HVL incidence at the University Hospital Center of Cocody in Abidjan, Ivory Coast, was 0.56% (3/528) over a one-year follow-up period (2001-2002) [11]. We estimated a case fatality rate of 62.5% (5/8 cases) based on reports from Ivory Coast [10, 11, 28], a rate that may underestimate the death rate as some studies may not have reported clinical outcomes.

4.2. Vectors

In Ivory Coast, HVL vectors are not described in the literature. Phlebotomus orientalis and P. alexandri confirmed vectors, respectively, of L. donovani and L. infantum, have not been identified in Mali, Senegal, and Burkina Faso [2931]. The absence of vectors does not necessarily exclude local L. donovani transmission, as Phlebotomus (Anaphlebotomus) rodhaini (Parrot, 1930), previously described as a possible vector of L. donovani [32] has been found in Mali and Senegal [29, 31]. In Mont-Rolland district, Thiès, Senegal, where canine and human VL infection has been well documented, Sergentomyia dubia, Se. schwetzi, and Se. magna have been incriminated as vectors of L. infantum [31].

In Niger, vectors of L. donovani, including P. orientalis and P. alexandri, have been reported [3335]. These findings suggest that L. donovani transmission is possible in northern Niger, and HVL cases reported from this country are likely related to L. donovani. No cases of CVL have been reported in northern Niger, and the anthropophilic L. donovani vectors were found in the same area where HVL cases were reported.
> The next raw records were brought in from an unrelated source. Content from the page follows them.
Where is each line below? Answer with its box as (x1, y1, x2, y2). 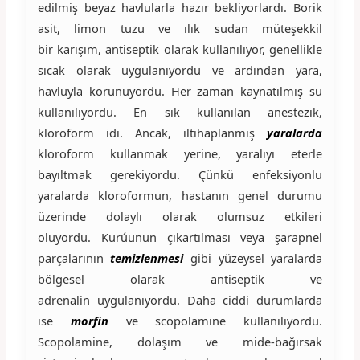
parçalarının (37, 249, 111, 266)
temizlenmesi (110, 249, 190, 266)
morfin (70, 312, 108, 329)
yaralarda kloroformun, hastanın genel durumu (37, 186, 323, 203)
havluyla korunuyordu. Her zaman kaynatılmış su (37, 82, 323, 99)
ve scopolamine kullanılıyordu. (125, 312, 323, 329)
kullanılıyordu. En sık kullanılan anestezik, (37, 103, 323, 120)
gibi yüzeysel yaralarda (190, 249, 323, 266)
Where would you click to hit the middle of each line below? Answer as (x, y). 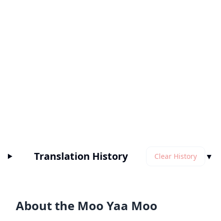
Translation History (81, 156)
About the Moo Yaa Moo (87, 205)
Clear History (176, 156)
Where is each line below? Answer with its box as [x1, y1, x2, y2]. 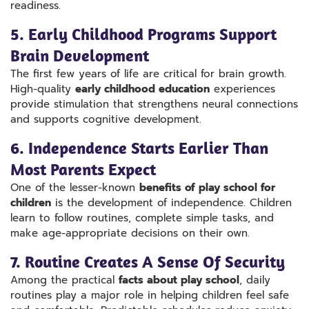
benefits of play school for [139, 179, 275, 195]
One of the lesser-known [10, 179, 139, 195]
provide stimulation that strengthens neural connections [10, 96, 298, 112]
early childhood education [75, 81, 210, 97]
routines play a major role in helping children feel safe [10, 287, 289, 303]
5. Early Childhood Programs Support [10, 23, 277, 44]
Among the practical [10, 272, 119, 288]
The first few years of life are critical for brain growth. [10, 66, 286, 81]
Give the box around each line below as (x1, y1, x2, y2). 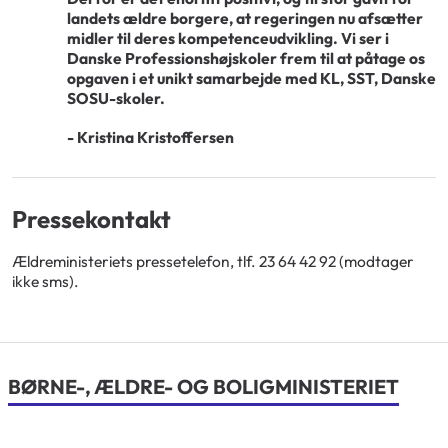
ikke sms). (12, 271, 79, 292)
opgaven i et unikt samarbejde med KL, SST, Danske (67, 67, 436, 88)
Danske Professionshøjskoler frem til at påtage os (67, 47, 425, 68)
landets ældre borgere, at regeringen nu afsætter (67, 7, 423, 28)
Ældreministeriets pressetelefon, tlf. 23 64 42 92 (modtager (12, 251, 414, 272)
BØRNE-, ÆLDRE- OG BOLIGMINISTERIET (8, 373, 399, 399)
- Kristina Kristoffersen (67, 127, 234, 148)
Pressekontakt (12, 204, 171, 235)
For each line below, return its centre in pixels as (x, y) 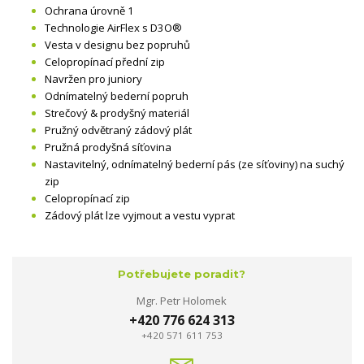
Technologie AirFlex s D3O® (113, 28)
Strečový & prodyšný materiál (117, 113)
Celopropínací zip (87, 199)
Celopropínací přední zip (105, 62)
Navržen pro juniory (93, 79)
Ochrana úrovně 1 (89, 11)
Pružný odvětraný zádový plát (118, 130)
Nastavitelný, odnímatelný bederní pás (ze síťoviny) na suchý (195, 165)
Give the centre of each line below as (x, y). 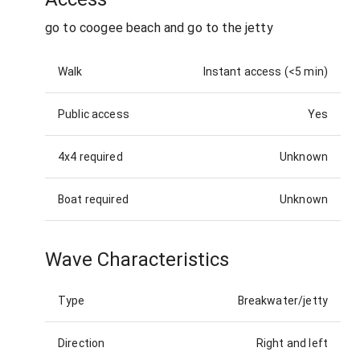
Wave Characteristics (137, 260)
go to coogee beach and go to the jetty (159, 28)
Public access (94, 115)
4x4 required (90, 157)
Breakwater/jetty (282, 300)
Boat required (93, 200)
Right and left (292, 343)
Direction (82, 343)
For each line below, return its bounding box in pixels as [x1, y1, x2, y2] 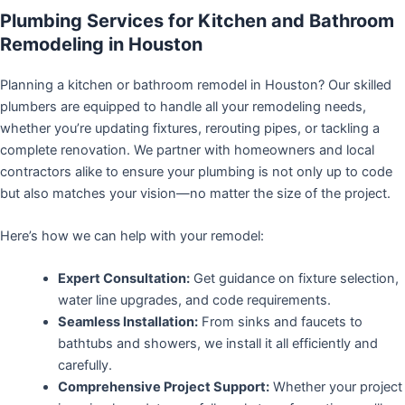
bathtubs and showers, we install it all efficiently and [57, 335, 378, 353]
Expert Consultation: [57, 270, 190, 287]
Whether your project [268, 379, 402, 396]
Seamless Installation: [57, 314, 198, 331]
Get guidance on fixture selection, [189, 270, 399, 287]
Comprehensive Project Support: [57, 379, 269, 396]
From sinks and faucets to [197, 314, 363, 331]
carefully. [57, 357, 112, 374]
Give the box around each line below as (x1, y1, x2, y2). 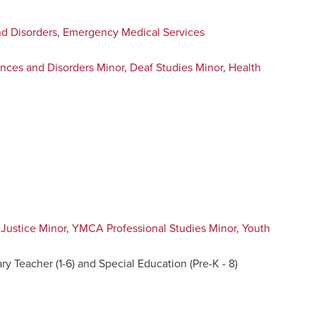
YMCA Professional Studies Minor (72, 221, 236, 236)
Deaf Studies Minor (130, 61, 223, 75)
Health (229, 61, 261, 75)
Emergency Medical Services (63, 25, 205, 39)
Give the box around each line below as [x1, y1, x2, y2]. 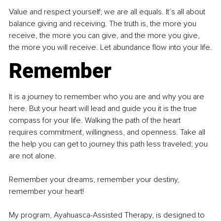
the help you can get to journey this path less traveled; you [9, 139, 210, 149]
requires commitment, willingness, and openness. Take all [9, 127, 207, 138]
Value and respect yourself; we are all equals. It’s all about [9, 7, 207, 17]
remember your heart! [9, 186, 84, 197]
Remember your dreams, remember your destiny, [9, 175, 182, 185]
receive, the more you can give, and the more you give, [9, 31, 202, 41]
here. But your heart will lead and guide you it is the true [9, 104, 199, 114]
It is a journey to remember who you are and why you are [9, 92, 206, 102]
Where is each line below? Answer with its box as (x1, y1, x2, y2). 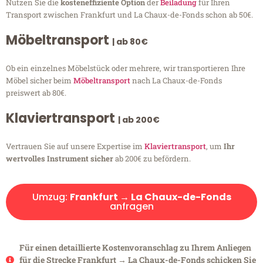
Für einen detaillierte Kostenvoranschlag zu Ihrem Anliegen (19, 242, 251, 254)
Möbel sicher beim (6, 75, 73, 86)
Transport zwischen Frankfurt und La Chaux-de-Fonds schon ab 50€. (6, 9, 253, 21)
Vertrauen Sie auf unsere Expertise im (6, 141, 144, 152)
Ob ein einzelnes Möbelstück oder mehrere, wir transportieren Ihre (6, 63, 245, 74)
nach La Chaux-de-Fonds (130, 75, 222, 86)
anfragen (109, 200, 154, 214)
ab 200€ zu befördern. (113, 153, 191, 164)
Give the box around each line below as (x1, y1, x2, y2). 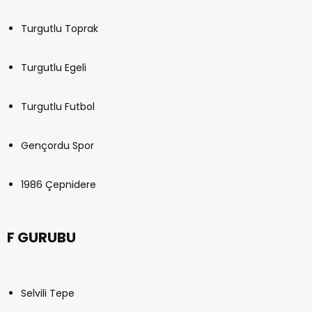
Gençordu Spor (21, 139, 94, 153)
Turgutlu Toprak (21, 22, 98, 36)
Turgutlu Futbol (21, 100, 95, 114)
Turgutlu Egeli (21, 61, 86, 75)
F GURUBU (7, 228, 76, 248)
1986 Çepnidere (21, 178, 96, 192)
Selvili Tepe (21, 286, 75, 301)
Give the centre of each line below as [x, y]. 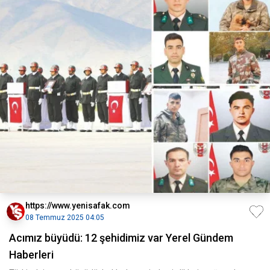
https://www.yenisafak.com [78, 206]
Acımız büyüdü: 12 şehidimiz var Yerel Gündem [121, 238]
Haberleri [31, 255]
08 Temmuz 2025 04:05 [65, 218]
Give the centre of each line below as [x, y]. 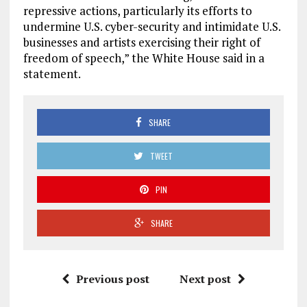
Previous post [112, 279]
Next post [205, 279]
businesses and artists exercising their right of [142, 42]
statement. [52, 73]
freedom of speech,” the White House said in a [144, 58]
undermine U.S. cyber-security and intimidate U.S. [151, 26]
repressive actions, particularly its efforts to [137, 10]
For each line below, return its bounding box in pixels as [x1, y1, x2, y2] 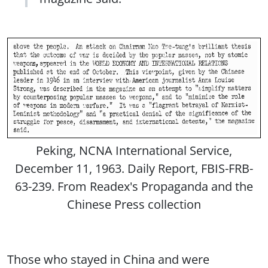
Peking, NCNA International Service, [36, 141, 232, 159]
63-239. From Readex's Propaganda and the [15, 177, 253, 194]
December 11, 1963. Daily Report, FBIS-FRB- [15, 159, 253, 176]
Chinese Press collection [67, 195, 201, 212]
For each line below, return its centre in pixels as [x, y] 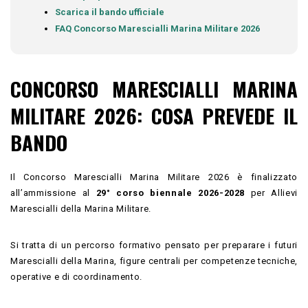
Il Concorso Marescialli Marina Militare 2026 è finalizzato [154, 177]
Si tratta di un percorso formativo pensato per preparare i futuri [154, 245]
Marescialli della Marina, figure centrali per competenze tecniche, [154, 261]
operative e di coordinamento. [76, 276]
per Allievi [271, 192]
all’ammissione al [53, 192]
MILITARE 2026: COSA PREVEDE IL [154, 115]
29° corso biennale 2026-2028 [170, 192]
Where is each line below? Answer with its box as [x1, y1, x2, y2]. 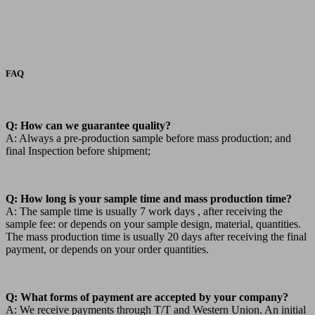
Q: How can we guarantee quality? [6, 119, 171, 131]
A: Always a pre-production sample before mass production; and [6, 131, 291, 144]
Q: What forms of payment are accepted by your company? [6, 290, 288, 303]
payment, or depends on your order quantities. [6, 243, 209, 255]
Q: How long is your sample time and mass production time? [6, 192, 292, 205]
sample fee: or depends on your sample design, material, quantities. [6, 217, 301, 230]
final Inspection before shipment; [6, 144, 150, 157]
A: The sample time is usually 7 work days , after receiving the [6, 205, 283, 217]
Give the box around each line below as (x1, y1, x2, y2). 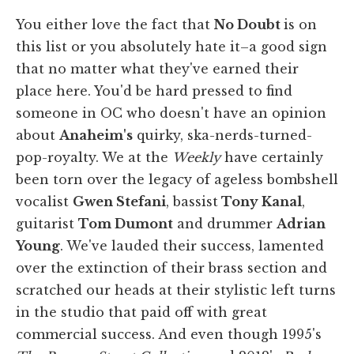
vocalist (16, 193, 73, 209)
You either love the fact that (16, 16, 214, 32)
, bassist (166, 193, 218, 209)
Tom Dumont (78, 215, 173, 232)
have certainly (220, 149, 323, 165)
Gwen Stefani (73, 193, 166, 209)
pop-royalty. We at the (16, 149, 172, 165)
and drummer (173, 215, 277, 232)
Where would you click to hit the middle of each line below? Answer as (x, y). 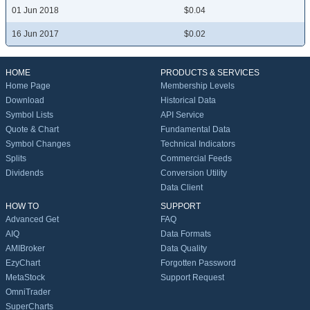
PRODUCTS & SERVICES (210, 73)
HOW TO (22, 207)
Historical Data (188, 101)
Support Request (192, 278)
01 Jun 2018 (35, 11)
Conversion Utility (194, 173)
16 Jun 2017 (35, 34)
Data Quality (184, 249)
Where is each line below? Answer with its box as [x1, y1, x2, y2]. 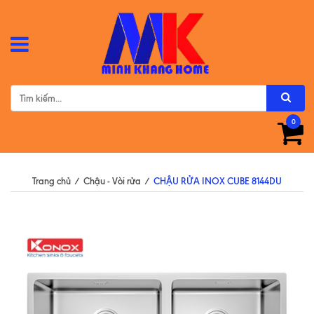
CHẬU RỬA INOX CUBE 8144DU [153, 175, 282, 186]
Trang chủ [32, 175, 71, 186]
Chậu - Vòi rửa [83, 175, 141, 186]
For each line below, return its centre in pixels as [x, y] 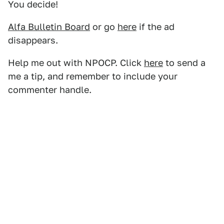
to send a [184, 63]
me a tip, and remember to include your [93, 76]
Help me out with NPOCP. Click [76, 63]
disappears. [33, 40]
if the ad [155, 27]
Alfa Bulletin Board [49, 27]
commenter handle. [50, 90]
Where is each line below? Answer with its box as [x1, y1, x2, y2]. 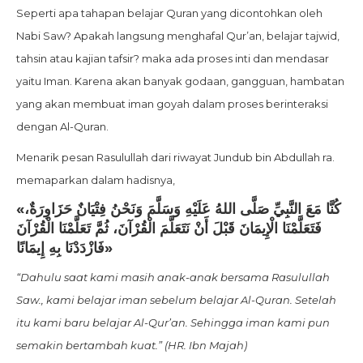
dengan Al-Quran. [16, 120, 109, 134]
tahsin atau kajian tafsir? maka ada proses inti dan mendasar [16, 52, 329, 66]
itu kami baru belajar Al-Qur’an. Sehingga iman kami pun [16, 316, 330, 330]
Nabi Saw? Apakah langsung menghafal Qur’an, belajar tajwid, [16, 29, 340, 43]
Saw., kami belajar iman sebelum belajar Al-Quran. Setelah [16, 293, 336, 307]
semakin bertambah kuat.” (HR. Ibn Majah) [16, 339, 247, 352]
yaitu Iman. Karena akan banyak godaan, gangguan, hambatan [16, 75, 344, 88]
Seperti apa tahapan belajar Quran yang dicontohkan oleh [16, 6, 322, 20]
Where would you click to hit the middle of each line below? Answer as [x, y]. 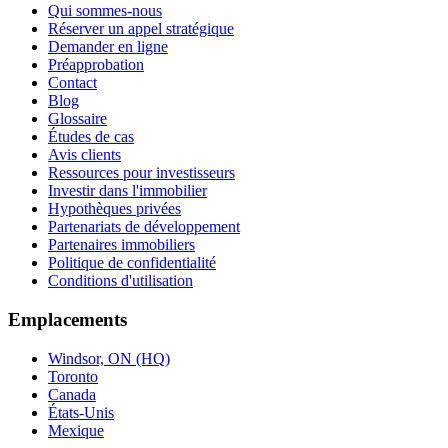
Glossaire [77, 119]
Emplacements [67, 320]
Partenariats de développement [144, 227]
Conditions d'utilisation [120, 281]
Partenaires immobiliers [121, 245]
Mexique [76, 430]
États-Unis [81, 412]
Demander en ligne [108, 47]
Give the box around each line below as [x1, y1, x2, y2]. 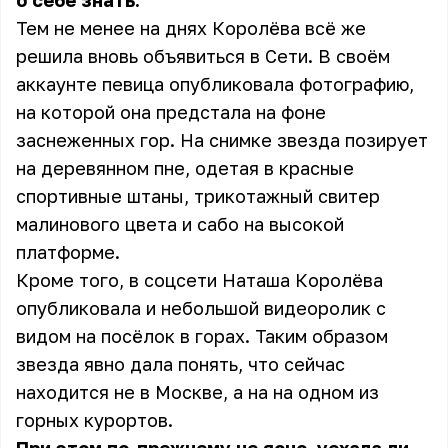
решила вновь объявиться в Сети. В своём [16, 45, 390, 67]
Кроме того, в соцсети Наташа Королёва [16, 269, 383, 291]
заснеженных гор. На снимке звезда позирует [16, 129, 428, 151]
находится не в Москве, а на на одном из [16, 381, 379, 403]
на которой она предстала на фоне [16, 101, 326, 123]
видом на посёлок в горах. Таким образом [16, 325, 388, 347]
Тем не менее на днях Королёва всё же [16, 17, 366, 39]
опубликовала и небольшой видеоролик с [16, 297, 386, 319]
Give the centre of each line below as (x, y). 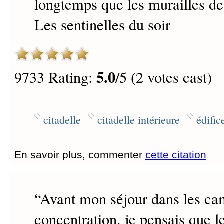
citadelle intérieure (138, 119)
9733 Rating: (55, 77)
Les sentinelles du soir (102, 25)
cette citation (176, 154)
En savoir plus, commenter (80, 154)
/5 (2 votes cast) (163, 77)
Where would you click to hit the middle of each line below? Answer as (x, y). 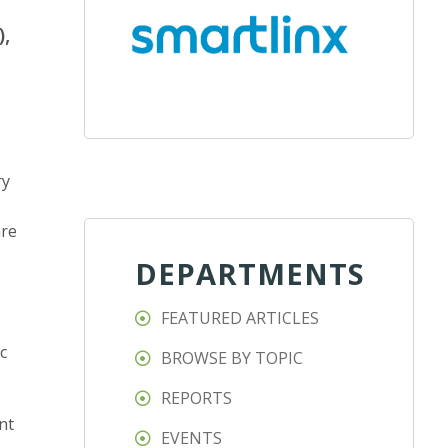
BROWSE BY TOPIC (232, 358)
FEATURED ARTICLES (240, 318)
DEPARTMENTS (250, 274)
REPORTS (197, 398)
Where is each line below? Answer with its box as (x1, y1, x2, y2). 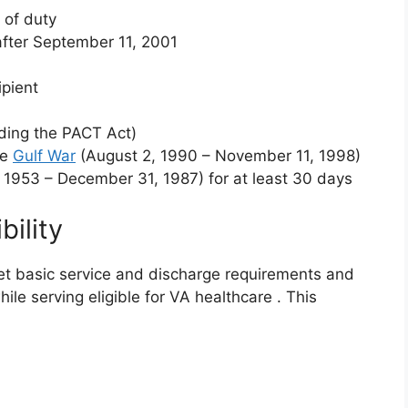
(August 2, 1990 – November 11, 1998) (76, 147, 361, 165)
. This (277, 287, 317, 306)
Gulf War (13, 147, 76, 165)
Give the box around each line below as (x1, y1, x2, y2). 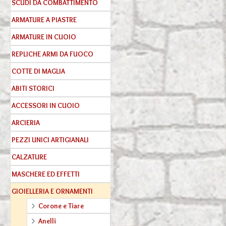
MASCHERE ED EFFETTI (12, 169, 80, 179)
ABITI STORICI (12, 84, 54, 93)
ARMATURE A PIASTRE (12, 15, 77, 25)
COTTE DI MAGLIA (12, 67, 65, 76)
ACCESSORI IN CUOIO (12, 101, 80, 110)
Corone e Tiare (38, 201, 84, 211)
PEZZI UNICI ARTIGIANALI (12, 135, 89, 145)
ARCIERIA (12, 118, 40, 128)
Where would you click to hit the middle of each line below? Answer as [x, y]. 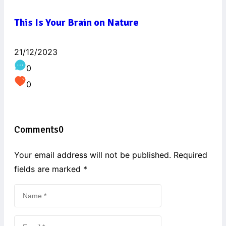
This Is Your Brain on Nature [76, 22]
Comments [36, 130]
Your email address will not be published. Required [111, 155]
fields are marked [49, 169]
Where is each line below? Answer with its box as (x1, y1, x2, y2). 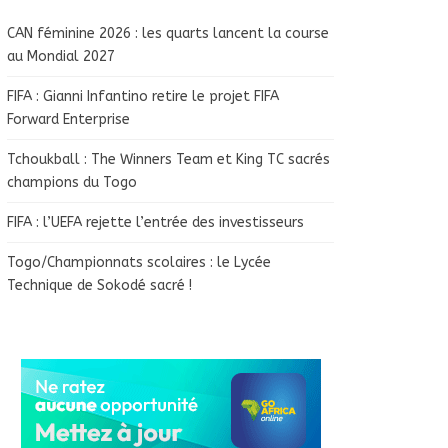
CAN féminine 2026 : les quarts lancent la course (7, 24, 330, 42)
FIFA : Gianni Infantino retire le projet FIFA (7, 87, 280, 105)
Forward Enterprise (7, 110, 131, 128)
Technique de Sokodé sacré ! (7, 276, 193, 294)
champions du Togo (7, 173, 138, 191)
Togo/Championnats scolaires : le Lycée (7, 253, 272, 271)
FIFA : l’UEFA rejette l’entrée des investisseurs (7, 213, 305, 231)
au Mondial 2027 (7, 47, 116, 65)

L. donovani and L. infantum transmission is possible in West Africa where the reservoirs and vectors (P. rodhaini, Se. dubia, Se. schwetzi, and Se. magna) are endemic [2931]. A P. rodhaini female has been found infected by L. donovani [32] and the life metacyclic L. infantum has been identified in Se dubia and Se schwetzi females [36]. These findings highlight the possible role of these sandflies species in visceral leishmaniasis transmission among animals and between humans and animals. Future experimental studies are needed to determine the proven role of these sandflies in this area.

4.3. Reservoirs

Dogs were confirmed reservoirs of HVL in West Africa [7, 14]. Carnivorous such as Vulpes pallida and Genetta genetta senegalensis were reported as possible wild reservoirs in Senegal [14]. The role of these wild animals as primary reservoirs needs to be investigated. In Burkina Faso, L. infantum DNA has been identified in 3 out of 5 symptomatic dogs using serology testing [6].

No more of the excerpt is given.